The Crews basically mutinied and said, "change up the damn attack plan or
find some other idiots to be your clay pigeons"... SAC figured out that
unsustainable losses were a "Bad Thing" and changed up the attack plans
(no stupid tight post target turnouts wrecking the E.C.M. coverage, varied
courses, speeds, altitudes & routes, ect... The mixed in a B-52 D into
each cell of three B-52 (usually with two "G" models as the "D" had more
powerful E.C.M. Jamming better equipped for providing E.C.M. jamming in
Vietnam against the SAM-2 threat so the "D" model E.C.M. coverage helped
protect its newer, yet weaker, "G" model brothers.

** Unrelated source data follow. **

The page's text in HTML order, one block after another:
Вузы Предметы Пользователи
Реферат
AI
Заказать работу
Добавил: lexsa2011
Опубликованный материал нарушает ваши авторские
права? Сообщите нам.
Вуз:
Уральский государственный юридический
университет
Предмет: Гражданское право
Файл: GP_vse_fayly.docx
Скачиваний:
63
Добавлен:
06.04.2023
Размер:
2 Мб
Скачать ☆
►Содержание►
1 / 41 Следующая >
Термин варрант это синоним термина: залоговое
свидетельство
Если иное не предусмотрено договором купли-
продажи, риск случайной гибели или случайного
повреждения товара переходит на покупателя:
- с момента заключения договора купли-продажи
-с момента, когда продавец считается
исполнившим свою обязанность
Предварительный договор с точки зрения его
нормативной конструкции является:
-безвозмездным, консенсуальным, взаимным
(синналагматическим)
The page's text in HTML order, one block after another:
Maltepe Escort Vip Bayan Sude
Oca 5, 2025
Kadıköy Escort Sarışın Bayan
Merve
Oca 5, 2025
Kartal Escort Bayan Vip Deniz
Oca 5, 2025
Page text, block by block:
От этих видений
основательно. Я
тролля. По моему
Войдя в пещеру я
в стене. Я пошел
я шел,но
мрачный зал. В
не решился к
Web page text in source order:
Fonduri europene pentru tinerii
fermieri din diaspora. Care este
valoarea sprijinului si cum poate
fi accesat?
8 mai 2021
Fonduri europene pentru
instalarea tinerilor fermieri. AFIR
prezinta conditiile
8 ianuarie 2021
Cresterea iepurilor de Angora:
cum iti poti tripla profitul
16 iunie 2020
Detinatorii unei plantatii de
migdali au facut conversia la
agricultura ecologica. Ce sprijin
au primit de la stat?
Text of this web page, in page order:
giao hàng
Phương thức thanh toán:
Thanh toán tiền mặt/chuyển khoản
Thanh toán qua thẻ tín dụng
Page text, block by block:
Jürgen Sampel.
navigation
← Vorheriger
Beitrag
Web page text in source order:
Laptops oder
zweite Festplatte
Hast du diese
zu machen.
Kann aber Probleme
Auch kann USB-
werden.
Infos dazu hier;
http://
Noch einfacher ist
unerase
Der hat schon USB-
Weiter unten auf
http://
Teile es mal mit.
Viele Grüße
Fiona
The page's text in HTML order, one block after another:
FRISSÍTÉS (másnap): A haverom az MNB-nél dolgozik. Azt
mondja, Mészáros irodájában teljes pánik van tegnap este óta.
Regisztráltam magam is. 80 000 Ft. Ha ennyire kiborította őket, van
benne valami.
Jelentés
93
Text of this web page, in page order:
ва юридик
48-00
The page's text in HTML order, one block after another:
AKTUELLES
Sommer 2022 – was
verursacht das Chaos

Operation Linebacker II - B-52s over North Vietnam
https://en.wikipedia.org/wiki/Operation_Linebacker_II
Couchlord responded:
Indeed. It was even worse than that.
The turn out took them into the jet stream and an instant -100mph ground
speed hit, increasing their SAM exposure time accordingly.

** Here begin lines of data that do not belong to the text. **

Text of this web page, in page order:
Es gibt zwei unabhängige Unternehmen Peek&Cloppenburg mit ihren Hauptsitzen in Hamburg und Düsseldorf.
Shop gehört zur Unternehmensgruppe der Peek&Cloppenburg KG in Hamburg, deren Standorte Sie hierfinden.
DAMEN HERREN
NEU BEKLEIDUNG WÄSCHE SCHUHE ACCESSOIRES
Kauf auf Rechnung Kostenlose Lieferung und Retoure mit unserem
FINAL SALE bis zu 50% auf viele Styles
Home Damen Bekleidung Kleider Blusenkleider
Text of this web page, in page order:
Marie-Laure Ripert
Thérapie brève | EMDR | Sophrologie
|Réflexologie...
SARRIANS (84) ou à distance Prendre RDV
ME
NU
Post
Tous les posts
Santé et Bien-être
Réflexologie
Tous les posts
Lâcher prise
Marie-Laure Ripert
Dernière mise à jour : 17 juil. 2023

The turn out was not necessary, they were dropping iron bombs from 40K'
not 10MT nukes.
The cells were split into 3 groups of attacks each night split by exactly
3 hours. Each attack, as mentioned above, flew the exact same routes to
the exact same targets. The 3 hour gap allowed the NVA to reload their SAM
sites.
The same targets were attacked on consecutive nights with the exact same
timing and routes, as mentioned above.
The SAM depots were not attacked.
The B-52's were ordered not to jink.
Splitting each nights attack into 3 waves separated by 3 hours diluted the
Wild Weasel and CAP support.
The chaff corridor was poorly timed and placed.

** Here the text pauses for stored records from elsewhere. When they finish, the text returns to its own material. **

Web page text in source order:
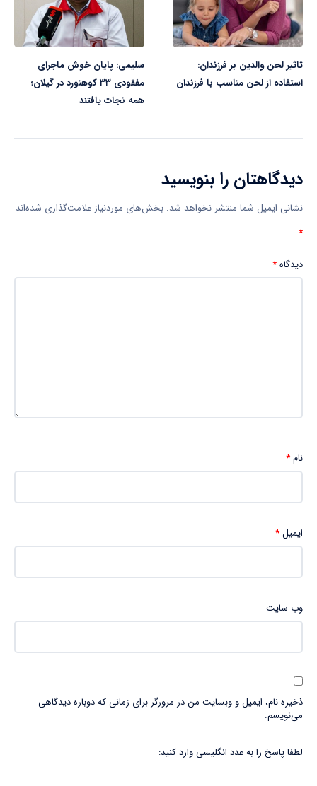
تاثیر لحن والدین بر فرزندان:
استفاده از لحن مناسب با فرزندان
سلیمی: پایان خوش ماجرای
مفقودی ۳۳ کوهنورد در گیلان؛
همه نجات یافتند
دیدگاهتان را بنویسید
نشانی ایمیل شما منتشر نخواهد شد. بخش‌های موردنیاز علامت‌گذاری شده‌اند
*
دیدگاه*
نام*
ایمیل*
وب‌ سایت
ذخیره نام، ایمیل و وبسایت من در مرورگر برای زمانی که دوباره دیدگاهی
می‌نویسم.
لطفا پاسخ را به عدد انگلیسی وارد کنید:
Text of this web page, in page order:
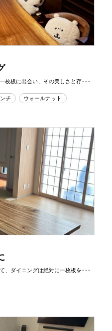
枚板に出会い、その美しさと存･･･
チ ウォールナット
、ダイニングは絶対に一枚板を･･･
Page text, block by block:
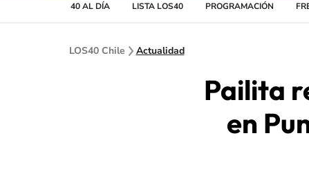
40 AL DÍA LISTA LOS40 PROGRAMACIÓN
LOS40 Chile Actualidad
Pailita
en
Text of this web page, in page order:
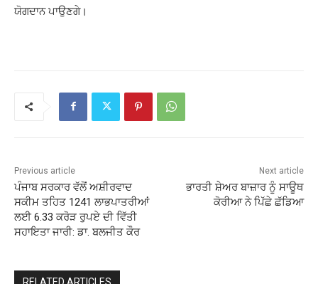
ਯੋਗਦਾਨ ਪਾਉਣਗੇ।
Previous article
ਪੰਜਾਬ ਸਰਕਾਰ ਵੱਲੋਂ ਅਸ਼ੀਰਵਾਦ
ਸਕੀਮ ਤਹਿਤ 1241 ਲਾਭਪਾਤਰੀਆਂ
ਲਈ 6.33 ਕਰੋੜ ਰੁਪਏ ਦੀ ਵਿੱਤੀ
ਸਹਾਇਤਾ ਜਾਰੀ: ਡਾ. ਬਲਜੀਤ ਕੌਰ
Next article
ਭਾਰਤੀ ਸ਼ੇਅਰ ਬਾਜ਼ਾਰ ਨੂੰ ਸਾਊਥ
ਕੋਰੀਆ ਨੇ ਪਿੱਛੇ ਛੱਡਿਆ
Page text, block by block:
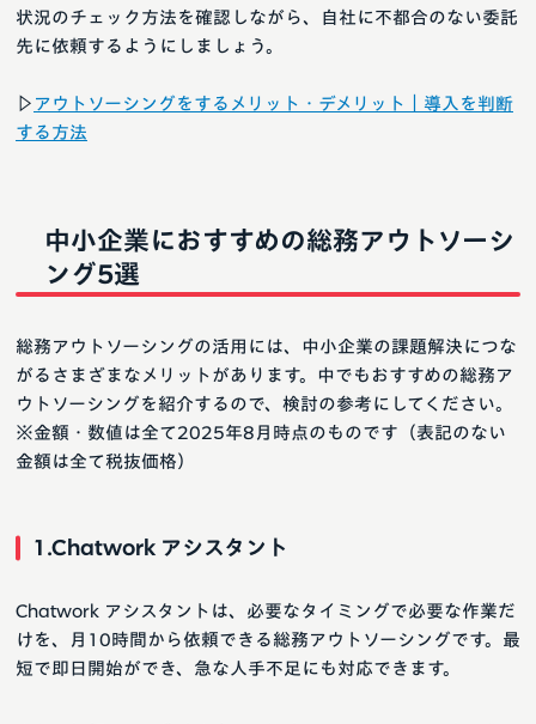
状況のチェック方法を確認しながら、自社に不都合のない委託
先に依頼するようにしましょう。
▷ アウトソーシングをするメリット・デメリット｜導入を判断
する方法
中小企業におすすめの総務アウトソーシ
ング5選
総務アウトソーシングの活用には、中小企業の課題解決につな
がるさまざまなメリットがあります。中でもおすすめの総務ア
ウトソーシングを紹介するので、検討の参考にしてください。
※金額・数値は全て2025年8月時点のものです（表記のない
金額は全て税抜価格）
1.Chatwork アシスタント
Chatwork アシスタントは、必要なタイミングで必要な作業だ
けを、月10時間から依頼できる総務アウトソーシングです。最
短で即日開始ができ、急な人手不足にも対応できます。
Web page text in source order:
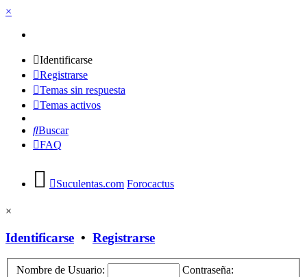
×
Identificarse
Registrarse
Temas sin respuesta
Temas activos
Buscar
FAQ
Suculentas.com Forocactus
×
Identificarse • Registrarse
Nombre de Usuario:
Contraseña:
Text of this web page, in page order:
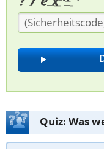
Quiz: Was
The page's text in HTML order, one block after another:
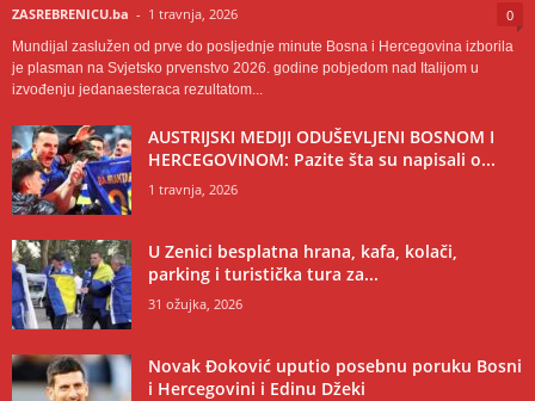
ZASREBRENICU.ba - 1 travnja, 2026 0
Mundijal zaslužen od prve do posljednje minute Bosna i Hercegovina izborila
je plasman na Svjetsko prvenstvo 2026. godine pobjedom nad Italijom u
izvođenju jedanaesteraca rezultatom...
AUSTRIJSKI MEDIJI ODUŠEVLJENI BOSNOM I
HERCEGOVINOM: Pazite šta su napisali o...
1 travnja, 2026
U Zenici besplatna hrana, kafa, kolači,
parking i turistička tura za...
31 ožujka, 2026
Novak Đoković uputio posebnu poruku Bosni
i Hercegovini i Edinu Džeki
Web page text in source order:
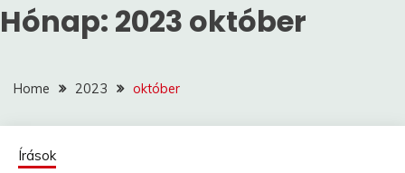
Hónap: 2023 október
Home 2023 október
Írások

There was a captured SA2 radar van located in Florida, I forget where. SAC
never bothered to fly a B-52 at it. When all the B-52's were getting hit
at the turn out, SAC finally had a go at the captured van and then saw the
effect the turn out had.
SAC staff knew it was FUBAR but they were all too scared to object. It's
an excellent lesson in inept top down management. Some of this must be a
legacy of Lemay.
SAC caught a few breaks. NVA had relocated about half their SA-2 sites to
the south to cover the Ho Chi Min trail. The campaign against Hanoi took
them by surprise. SA-2 preparation was labor intensive, they could only
prepare about 50 missiles each night. It took the NVA a few days to
relocated their Sams and ramp up the missile prep.
Oh, and one night a B-52d laid a spread of bombs across the Hanoi
International Airport terminal. It was not on the target list. Accident?